It was 1 AM. The project manager sent three rapid-fire voice messages in the group: “Why did our demo smart Q&A answer ‘How are remaining annual leave days calculated?’ with a team-building notice? Is this project ever going live?” I stared at Grafana—the accuracy curve was unnervingly flat, stuck at 72% for an entire week. The product manager wanted employees to query internal policies in natural language. Instead, it felt like talking to a brand-new intern: you say A, it replies B, and sometimes you just have to guess.

The background was clear: we were building a private knowledge base Q&A for a 2,000-person company. All data lived in internal PDFs, Word documents, and Confluence pages. Public network access was forbidden, so we couldn’t just throw everything at a ChatGPT-like public API. We initially used Elasticsearch with inverted indexes and keyword matching—results were poor. Then we switched to vector search (Embedding + Faiss) and saw recall briefly climb to 70%, but it stopped there. In an enterprise context, 70% means one out of every three questions is wrong. No one dares to use that.


1. Why the Conventional Approach Gets Stuck at 70%

Private knowledge base Q&A is fundamentally RAG (Retrieval-Augmented Generation): chunk documents, embed them into vectors, store them in a vector database; when a user asks, retrieve the most similar chunks, pack them into a prompt, and let the LLM generate the answer. The accuracy bottleneck is not the LLM’s generative ability—it’s that the retrieval phase already feeds irrelevant content to the model. Even the best model can’t conjure correct answers from thin air.

The typical approach hits three major pitfalls:

  1. One-size-fits-all chunking. Cutting rigidly at 500 characters might split “Annual leave calculation: employees with 1 year of service get 5 days, plus 1 extra day per additional year, up to 15 days” right in the middle. The first half gets retrieved, the second half falls into another chunk—the model never sees the complete rule.
  2. Relying solely on vector similarity. Embedding models are insensitive to numbers, abbreviations, and synonyms. “PTO” and “paid vacation” might not be close enough in vector space, causing key documents to be missed.
  3. No re-ranking. The top-K retrieved chunks often include noise—titles that are similar but content irrelevant. Feeding that noise directly to the LLM makes it fabricate hallucinated answers from the misleading context.

If you don’t fix these problems, swapping vector databases or tuning better LLMs is just fooling yourself. Here’s how I used LangChain + Milvus to push recall to 95% with just three core changes.
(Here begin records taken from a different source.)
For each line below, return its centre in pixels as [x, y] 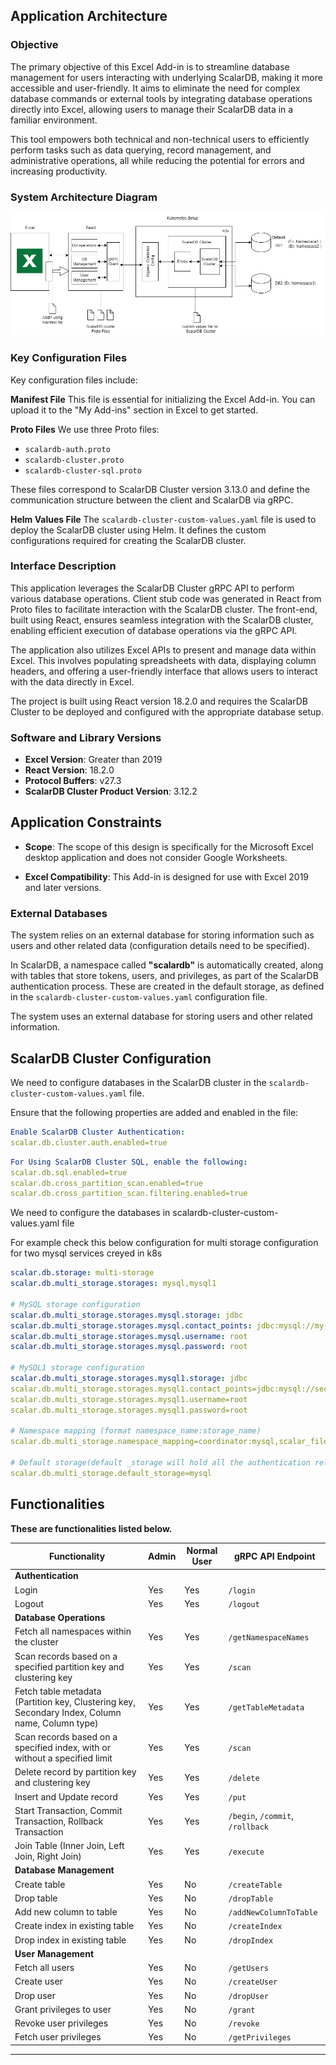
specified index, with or [62, 1748]
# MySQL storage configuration [75, 1304]
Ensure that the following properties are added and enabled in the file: [154, 1113]
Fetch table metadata [58, 1691]
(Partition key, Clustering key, [75, 1701]
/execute [246, 1852]
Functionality [77, 1556]
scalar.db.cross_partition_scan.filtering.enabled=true [129, 1194]
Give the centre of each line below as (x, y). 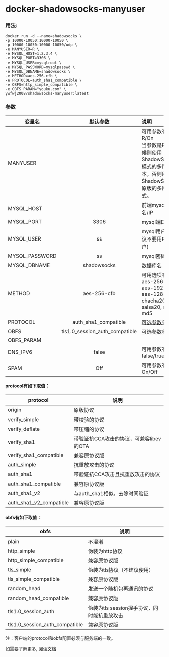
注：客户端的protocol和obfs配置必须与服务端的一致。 (60, 638)
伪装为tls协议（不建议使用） (121, 570)
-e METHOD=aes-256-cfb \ (31, 76)
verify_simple (23, 419)
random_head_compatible (38, 598)
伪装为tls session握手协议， (120, 608)
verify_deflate (24, 429)
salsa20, (152, 307)
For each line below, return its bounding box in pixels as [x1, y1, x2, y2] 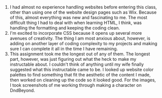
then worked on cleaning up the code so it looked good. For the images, [9, 77, 156, 83]
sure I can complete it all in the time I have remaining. [9, 46, 118, 51]
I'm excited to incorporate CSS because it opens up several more [9, 30, 142, 36]
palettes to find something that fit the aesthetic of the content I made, [9, 72, 151, 77]
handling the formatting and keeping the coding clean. [9, 25, 120, 31]
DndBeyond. [9, 88, 35, 93]
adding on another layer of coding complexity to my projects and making [9, 41, 158, 46]
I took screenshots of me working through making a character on [9, 82, 142, 88]
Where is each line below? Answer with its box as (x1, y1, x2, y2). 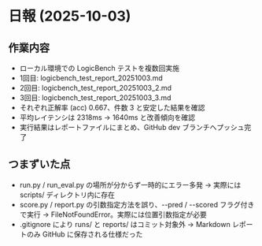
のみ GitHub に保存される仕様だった (26, 229, 143, 239)
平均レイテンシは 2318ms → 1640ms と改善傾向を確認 (19, 113, 195, 122)
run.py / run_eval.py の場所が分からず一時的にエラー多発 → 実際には (19, 180, 242, 189)
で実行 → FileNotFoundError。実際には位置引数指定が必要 (19, 210, 207, 219)
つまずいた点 (8, 158, 71, 171)
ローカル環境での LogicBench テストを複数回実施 (19, 64, 179, 73)
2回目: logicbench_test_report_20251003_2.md (19, 84, 172, 92)
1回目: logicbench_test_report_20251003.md (19, 73, 163, 83)
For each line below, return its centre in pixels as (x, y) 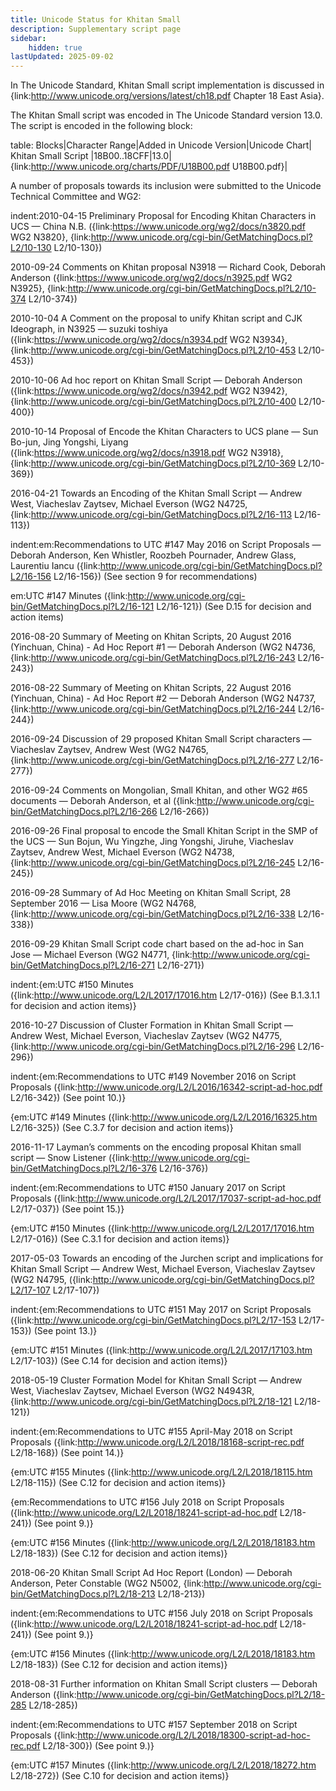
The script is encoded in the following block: (101, 126)
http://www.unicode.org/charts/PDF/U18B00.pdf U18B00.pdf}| (159, 167)
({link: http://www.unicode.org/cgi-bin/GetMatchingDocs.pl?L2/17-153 (153, 1320)
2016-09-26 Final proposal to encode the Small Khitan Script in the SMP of (164, 831)
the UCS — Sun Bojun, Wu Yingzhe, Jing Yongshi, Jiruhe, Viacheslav (152, 842)
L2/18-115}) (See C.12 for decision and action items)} (118, 1483)
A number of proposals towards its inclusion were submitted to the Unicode (166, 186)
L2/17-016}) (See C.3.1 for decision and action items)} (120, 1239)

2. Why LangChain + Milvus (Instead of Faiss/Pinecone/Elasticsearch)

  • Vector database: Milvus. Faiss is essentially a single-machine index library—no persistence or distributed capabilities; once data grows you have to shard manually. Pinecone and Weaviate offer great cloud services, but our client’s compliance rules mandate everything stays on‑prem. Milvus supports one‑click private deployment via Docker Compose and easily scales to billions of vectors. For enterprises this is a hard requirement.
  • Orchestration layer: LangChain. Not because it’s trendy, but because its Document Loaders, Text Splitters, Retrievers, and Chain abstractions let me quickly combine hybrid search + re‑ranking without writing piles of boilerplate code. The official Milvus integration also saves time compared to hand‑rolling gRPC calls.
  • Hybrid search + re‑ranking. Pure vector retrieval misses too many hits in terminology‑dense documents. I chose to fuse vector similarity + BM25 keyword scoring, then apply a Cross‑Encoder Reranker on the merged candidate set to surface the 3–5 most relevant chunks for the LLM.

3. Core Implementation

The code below demonstrates the three key changes, with all imports included so you can adapt your own knowledge base project right away.
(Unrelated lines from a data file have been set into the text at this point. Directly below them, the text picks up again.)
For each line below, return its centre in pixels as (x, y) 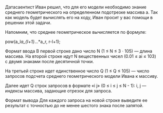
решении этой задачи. (28, 23)
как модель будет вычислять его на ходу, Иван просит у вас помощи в (79, 17)
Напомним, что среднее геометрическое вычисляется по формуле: (76, 32)
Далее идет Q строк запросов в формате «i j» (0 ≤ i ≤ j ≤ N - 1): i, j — (76, 86)
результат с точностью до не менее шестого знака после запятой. (74, 105)
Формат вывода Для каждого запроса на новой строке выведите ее (76, 100)
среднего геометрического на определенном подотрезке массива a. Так (81, 12)
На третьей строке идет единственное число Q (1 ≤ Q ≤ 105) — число (77, 71)
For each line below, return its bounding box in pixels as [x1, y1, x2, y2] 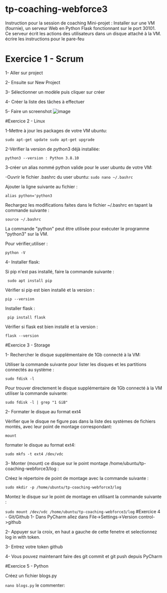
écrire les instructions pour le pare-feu [5, 36, 85, 42]
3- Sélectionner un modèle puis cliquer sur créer [5, 89, 105, 95]
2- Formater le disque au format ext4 [5, 408, 81, 414]
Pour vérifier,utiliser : [5, 240, 48, 246]
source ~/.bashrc [5, 217, 41, 222]
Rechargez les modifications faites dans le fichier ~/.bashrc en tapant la [5, 202, 153, 208]
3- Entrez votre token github [5, 544, 63, 550]
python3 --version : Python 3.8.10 [5, 155, 79, 160]
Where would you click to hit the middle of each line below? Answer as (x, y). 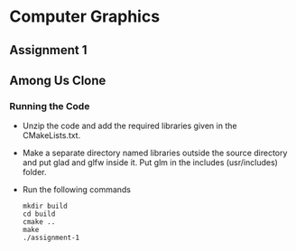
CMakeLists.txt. (51, 135)
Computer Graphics (85, 17)
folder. (34, 172)
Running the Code (50, 106)
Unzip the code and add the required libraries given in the (129, 126)
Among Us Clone (58, 80)
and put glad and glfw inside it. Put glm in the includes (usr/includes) (150, 163)
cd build (39, 214)
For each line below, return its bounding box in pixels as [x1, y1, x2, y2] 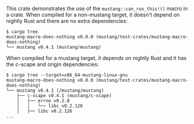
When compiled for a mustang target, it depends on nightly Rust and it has [6, 55, 187, 61]
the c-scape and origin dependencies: [6, 61, 99, 68]
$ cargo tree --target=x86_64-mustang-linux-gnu [6, 72, 128, 78]
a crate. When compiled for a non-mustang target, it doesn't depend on [6, 11, 180, 18]
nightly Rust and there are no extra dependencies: [6, 18, 128, 24]
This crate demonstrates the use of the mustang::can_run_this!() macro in [6, 5, 188, 12]
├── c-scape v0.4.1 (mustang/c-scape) [17, 93, 112, 99]
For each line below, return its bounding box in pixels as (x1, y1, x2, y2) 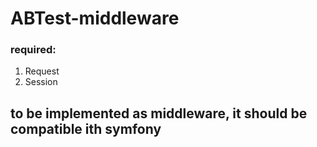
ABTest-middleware (10, 7, 180, 30)
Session (24, 76, 58, 88)
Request (24, 65, 60, 77)
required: (10, 43, 57, 57)
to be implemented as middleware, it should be (10, 105, 308, 122)
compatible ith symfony (10, 120, 162, 137)

Change 1: Semantically Intact Chunking Strategy

This solves the “hard cut truncates rules” problem. Use RecursiveCharacterTextSplitter with a separator priority suitable for Chinese documents, and set an overlap window to preserve cross‑chunk context.
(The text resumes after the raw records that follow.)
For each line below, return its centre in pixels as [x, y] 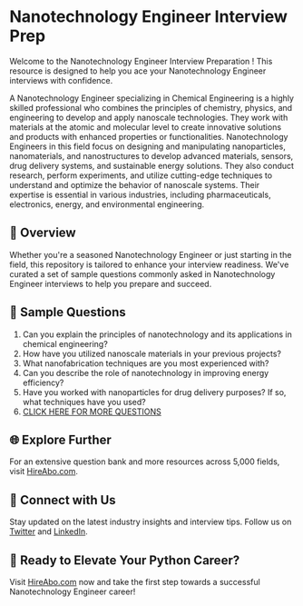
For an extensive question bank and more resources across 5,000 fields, [145, 462]
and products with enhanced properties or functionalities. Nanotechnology [149, 136]
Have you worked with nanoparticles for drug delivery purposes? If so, [154, 392]
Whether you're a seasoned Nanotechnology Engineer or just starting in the [151, 254]
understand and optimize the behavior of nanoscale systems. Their [135, 184]
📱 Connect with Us [63, 500]
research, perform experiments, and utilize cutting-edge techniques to [141, 175]
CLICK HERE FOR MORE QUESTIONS [92, 412]
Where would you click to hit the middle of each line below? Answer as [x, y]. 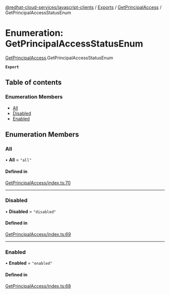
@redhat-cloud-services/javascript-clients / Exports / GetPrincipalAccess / [83, 7]
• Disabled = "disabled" [31, 211]
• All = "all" [18, 160]
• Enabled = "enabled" [29, 263]
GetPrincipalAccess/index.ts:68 [38, 286]
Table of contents [33, 83]
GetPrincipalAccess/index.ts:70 [38, 183]
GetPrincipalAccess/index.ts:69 [38, 234]
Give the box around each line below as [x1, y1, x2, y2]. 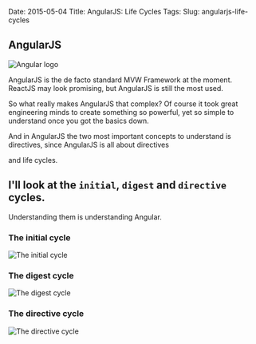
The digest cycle [8, 270, 74, 281]
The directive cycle [8, 308, 85, 319]
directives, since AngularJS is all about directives [8, 140, 170, 149]
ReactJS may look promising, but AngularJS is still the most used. [8, 83, 223, 93]
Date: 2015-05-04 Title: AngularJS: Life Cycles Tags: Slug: [8, 7, 200, 16]
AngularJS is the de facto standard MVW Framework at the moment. [8, 75, 233, 85]
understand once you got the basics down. [8, 116, 149, 125]
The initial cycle [8, 231, 71, 243]

from langchain.text_splitter import RecursiveCharacterTextSplitter

# 企业中文文档的分隔符层级:优先按段落,再按句子,最后按字
splitter = RecursiveCharacterTextSplitter(
    separators=["\n\n", "\n", "", "", "", "", "", " ", ""],
    chunk_size=400,        # 根据内部测试,400字能涵盖大部分制度条款
    chunk_overlap=50,      # 防止规则被切断,重叠保证连续性
    length_function=len,
)

docs = splitter.split_documents(raw_documents)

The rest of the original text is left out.